Common cache misconceptions
"More cache is always better." True in general, but with diminishing returns. Going from 8MB to 32MB L3 is huge. From 32MB to 96MB matters only for cache-sensitive workloads. From 96MB to 128MB is barely measurable in benchmarks.
"L3 cache is what matters." For gaming, yes. For most workloads it's the most-felt level. But L1 and L2 architecture also matter — generation-on-generation IPC improvements often come from L1/L2 refinements, not just L3 size.
"Bigger cache means slower CPU." Not really. Cache size and clock speed are separate trade-offs. V-Cache historically reduced clock speeds due to thermal stacking, but second-gen V-Cache (9800X3D, 9950X3D) doesn't suffer this penalty significantly.
"Cache equals memory speed." No — they're complementary. Cache reduces how often you access RAM. Fast RAM helps when you must access RAM. Both matter; they don't replace each other.

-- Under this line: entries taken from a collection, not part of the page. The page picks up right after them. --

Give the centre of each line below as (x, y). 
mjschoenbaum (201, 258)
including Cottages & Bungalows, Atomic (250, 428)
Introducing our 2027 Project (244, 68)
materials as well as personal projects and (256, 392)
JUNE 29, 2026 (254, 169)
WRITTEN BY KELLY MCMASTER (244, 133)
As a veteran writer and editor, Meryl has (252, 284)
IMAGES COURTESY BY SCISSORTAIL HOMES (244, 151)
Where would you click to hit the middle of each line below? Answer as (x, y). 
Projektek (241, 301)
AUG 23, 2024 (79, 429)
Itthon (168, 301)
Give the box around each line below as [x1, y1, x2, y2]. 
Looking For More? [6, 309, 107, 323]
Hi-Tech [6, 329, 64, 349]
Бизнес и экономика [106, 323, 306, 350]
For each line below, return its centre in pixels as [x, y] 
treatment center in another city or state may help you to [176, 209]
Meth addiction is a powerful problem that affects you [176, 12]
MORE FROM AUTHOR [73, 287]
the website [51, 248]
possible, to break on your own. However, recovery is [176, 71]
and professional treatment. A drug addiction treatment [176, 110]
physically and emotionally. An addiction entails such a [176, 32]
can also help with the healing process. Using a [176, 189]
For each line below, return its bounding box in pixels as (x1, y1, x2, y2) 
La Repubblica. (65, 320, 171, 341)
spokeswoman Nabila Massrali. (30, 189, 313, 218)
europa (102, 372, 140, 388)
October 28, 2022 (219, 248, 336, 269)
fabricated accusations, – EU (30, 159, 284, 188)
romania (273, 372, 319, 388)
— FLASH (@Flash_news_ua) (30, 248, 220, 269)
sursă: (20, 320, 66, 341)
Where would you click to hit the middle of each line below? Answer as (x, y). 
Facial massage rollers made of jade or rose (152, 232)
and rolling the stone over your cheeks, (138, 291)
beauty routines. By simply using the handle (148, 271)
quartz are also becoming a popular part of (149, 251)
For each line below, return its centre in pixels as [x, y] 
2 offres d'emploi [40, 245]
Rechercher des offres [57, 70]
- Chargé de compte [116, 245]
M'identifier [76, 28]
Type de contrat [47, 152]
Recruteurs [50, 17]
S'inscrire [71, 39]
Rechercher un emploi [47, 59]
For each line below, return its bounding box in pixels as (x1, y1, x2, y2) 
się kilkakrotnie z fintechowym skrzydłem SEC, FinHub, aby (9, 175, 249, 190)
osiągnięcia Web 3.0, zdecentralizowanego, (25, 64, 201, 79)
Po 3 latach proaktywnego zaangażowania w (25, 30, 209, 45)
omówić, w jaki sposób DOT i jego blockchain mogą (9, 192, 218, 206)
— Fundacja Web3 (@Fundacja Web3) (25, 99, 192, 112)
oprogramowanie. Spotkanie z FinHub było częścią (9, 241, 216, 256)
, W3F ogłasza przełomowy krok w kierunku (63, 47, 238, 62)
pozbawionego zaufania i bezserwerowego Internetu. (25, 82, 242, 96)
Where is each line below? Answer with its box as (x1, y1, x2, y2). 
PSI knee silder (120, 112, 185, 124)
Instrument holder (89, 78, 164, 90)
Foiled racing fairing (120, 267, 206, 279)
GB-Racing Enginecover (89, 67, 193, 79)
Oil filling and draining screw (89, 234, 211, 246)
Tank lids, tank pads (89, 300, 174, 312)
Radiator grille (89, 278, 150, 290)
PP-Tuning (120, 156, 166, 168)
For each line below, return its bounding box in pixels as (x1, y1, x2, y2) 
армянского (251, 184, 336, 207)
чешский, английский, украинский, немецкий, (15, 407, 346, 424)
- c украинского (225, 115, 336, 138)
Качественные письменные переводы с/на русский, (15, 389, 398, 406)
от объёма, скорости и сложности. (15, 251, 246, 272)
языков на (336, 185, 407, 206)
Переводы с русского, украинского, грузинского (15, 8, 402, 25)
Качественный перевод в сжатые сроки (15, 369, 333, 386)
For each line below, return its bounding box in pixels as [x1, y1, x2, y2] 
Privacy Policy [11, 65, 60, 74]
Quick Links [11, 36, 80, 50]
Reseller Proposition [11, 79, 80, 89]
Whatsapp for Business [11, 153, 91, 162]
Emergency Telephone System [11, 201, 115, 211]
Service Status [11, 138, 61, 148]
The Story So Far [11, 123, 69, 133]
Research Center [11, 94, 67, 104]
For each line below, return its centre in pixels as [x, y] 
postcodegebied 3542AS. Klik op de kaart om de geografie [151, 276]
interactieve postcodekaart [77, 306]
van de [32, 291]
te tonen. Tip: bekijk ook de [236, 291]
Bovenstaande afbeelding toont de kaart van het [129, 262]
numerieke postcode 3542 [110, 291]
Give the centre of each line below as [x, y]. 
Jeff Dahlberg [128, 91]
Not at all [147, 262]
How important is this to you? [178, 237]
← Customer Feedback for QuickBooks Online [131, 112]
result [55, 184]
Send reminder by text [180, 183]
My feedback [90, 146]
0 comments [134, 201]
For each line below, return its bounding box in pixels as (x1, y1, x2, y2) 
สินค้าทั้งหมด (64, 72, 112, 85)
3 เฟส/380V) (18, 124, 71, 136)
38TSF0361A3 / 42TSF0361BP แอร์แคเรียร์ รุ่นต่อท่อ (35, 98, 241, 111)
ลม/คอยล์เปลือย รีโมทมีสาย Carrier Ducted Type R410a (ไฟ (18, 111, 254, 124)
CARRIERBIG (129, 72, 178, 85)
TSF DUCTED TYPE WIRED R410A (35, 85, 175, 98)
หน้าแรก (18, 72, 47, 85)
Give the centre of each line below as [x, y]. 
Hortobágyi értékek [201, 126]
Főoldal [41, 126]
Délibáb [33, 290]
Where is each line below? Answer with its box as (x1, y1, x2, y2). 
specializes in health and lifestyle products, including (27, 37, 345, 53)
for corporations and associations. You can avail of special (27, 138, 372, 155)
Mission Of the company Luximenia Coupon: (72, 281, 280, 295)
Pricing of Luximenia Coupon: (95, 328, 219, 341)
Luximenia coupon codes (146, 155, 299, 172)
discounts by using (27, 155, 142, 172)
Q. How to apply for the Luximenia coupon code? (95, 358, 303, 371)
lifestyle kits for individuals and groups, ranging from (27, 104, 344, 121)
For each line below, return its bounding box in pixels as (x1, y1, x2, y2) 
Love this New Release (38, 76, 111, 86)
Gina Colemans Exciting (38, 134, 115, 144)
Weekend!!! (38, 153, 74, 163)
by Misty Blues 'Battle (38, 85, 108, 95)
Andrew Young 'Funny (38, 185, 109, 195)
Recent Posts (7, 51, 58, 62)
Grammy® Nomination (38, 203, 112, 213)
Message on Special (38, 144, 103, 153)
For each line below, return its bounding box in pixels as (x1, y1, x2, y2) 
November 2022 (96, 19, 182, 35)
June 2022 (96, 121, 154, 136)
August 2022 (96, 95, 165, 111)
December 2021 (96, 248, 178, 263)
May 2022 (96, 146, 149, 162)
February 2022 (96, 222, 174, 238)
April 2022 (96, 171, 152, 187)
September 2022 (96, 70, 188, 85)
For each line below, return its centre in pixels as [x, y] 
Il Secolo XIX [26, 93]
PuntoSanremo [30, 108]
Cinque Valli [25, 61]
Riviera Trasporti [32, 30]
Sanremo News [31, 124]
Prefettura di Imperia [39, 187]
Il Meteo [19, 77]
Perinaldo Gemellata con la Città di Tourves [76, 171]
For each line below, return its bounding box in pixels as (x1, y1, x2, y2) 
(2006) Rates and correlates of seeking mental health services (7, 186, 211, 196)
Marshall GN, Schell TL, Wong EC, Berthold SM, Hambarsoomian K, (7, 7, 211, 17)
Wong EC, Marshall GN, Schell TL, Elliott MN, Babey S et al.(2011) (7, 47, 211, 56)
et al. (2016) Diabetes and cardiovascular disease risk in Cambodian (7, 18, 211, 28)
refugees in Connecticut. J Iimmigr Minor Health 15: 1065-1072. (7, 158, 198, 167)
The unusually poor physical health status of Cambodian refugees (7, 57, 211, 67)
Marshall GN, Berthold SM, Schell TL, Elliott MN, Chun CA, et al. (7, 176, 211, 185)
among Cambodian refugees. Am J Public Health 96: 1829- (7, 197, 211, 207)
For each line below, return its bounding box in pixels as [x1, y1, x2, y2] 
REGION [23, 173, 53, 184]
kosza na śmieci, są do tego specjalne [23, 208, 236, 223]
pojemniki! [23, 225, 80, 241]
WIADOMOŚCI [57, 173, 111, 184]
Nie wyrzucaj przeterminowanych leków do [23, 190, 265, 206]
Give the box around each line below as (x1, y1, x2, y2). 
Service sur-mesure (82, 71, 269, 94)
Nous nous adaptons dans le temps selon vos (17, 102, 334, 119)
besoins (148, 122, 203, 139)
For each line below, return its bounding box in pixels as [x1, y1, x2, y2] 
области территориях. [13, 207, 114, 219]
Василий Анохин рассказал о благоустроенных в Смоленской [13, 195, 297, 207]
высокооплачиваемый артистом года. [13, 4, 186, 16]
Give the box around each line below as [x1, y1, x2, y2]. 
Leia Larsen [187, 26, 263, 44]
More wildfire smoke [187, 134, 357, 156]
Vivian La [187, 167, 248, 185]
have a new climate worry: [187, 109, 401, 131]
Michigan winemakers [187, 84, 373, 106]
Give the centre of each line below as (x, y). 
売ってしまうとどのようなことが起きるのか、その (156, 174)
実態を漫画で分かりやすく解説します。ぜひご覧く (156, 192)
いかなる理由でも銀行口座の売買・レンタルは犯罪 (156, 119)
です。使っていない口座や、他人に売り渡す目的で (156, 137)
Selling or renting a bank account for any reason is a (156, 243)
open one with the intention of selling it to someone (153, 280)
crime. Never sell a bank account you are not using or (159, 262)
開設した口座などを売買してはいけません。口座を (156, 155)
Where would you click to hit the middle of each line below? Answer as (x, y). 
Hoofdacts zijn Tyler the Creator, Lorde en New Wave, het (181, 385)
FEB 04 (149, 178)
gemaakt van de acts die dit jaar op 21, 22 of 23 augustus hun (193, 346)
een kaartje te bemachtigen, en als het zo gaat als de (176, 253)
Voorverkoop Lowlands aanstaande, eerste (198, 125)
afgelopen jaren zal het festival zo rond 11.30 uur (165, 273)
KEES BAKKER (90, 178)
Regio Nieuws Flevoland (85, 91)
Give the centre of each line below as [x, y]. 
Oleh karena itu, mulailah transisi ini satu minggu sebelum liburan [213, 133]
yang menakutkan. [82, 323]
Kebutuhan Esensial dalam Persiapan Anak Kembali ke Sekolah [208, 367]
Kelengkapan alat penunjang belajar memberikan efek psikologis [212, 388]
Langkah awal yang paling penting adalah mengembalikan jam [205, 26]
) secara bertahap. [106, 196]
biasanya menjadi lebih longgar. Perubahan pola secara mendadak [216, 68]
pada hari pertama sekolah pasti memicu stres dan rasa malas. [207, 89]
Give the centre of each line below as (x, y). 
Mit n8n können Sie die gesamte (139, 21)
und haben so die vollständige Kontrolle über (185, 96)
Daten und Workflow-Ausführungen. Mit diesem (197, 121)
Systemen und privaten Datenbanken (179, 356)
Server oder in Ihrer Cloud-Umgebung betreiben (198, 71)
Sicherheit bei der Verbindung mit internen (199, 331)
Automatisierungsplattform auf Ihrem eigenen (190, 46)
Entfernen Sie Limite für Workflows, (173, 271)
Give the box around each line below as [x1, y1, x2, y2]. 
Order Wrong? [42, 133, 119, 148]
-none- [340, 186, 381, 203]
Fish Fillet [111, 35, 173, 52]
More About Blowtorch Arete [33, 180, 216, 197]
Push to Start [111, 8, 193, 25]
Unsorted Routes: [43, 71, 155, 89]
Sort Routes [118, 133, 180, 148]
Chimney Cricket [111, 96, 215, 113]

"Apple Silicon doesn't have cache." Apple Silicon has cache like every CPU — they just don't advertise sizes the same way. M4 Pro has roughly the same L1 size per core as Ryzen, plus a unified system-level cache that functions similarly to L3.




Key takeaways
- L1 (~1ns) → L2 (~3ns) → L3 (~10ns) → RAM (~80ns). Each level 3-10× slower than the previous.
- L1/L2 are per-core; L3 is shared across cores within a CCD. Cache hits keep the CPU working at full speed.
- Games are cache-sensitive — bigger L3 means 15-20% higher FPS in CPU-bound titles.
- AMD's 3D V-Cache stacks an extra ~64MB L3 onto the chip — the reason X3D variants win at gaming.
- For productivity (rendering, video, compute), cache matters less than cores + clock speed.
Frequently asked questions
What is CPU cache?
Small, very fast memory built into the CPU itself. Stores recently-used data so the CPU can access it instantly rather than waiting ~80ns for slower system RAM.L1 vs L2 vs L3 — what's the difference?
L1 is smallest/fastest (~64KB per core, ~1ns). L2 is mid (256KB-1MB per core, ~3ns). L3 is largest (16-128MB shared, ~10ns) but still 8× faster than RAM.How much cache do 2026 CPUs have?
Ryzen 5 9600X: 32MB L3. Ryzen 7 9800X3D: 96MB L3 (V-Cache). Ryzen 9 9950X3D: 128MB L3. Intel Core Ultra 9 285K: 36MB L3.Does more cache mean better gaming?
For many games, yes. Bigger L3 fits more game state, reducing RAM accesses. X3D variants deliver 15-20% higher FPS in CPU-bound games vs non-X3D.What is AMD's 3D V-Cache?
AMD physically stacks an extra cache die on top of the CPU compute die — adding ~64MB extra L3. The Ryzen 7 9800X3D ends up with 96MB total L3, which is gaming-optimal.Is cache shared between cores?
L1 and L2 are private to each core. L3 is shared across cores in the same CCD. Ryzen 9 chips have two CCDs each with their own L3 pool.Cache hit vs cache miss?
Hit = data found in cache (fast, 1-10ns). Miss = data not in cache, must fetch from next level or RAM (~80ns). Modern CPUs achieve 95-99% hit rates.Does cache matter for video editing?
Less than for gaming. Video editing and rendering are compute-bound — they benefit more from cores and clocks. Cache helps but isn't the bottleneck.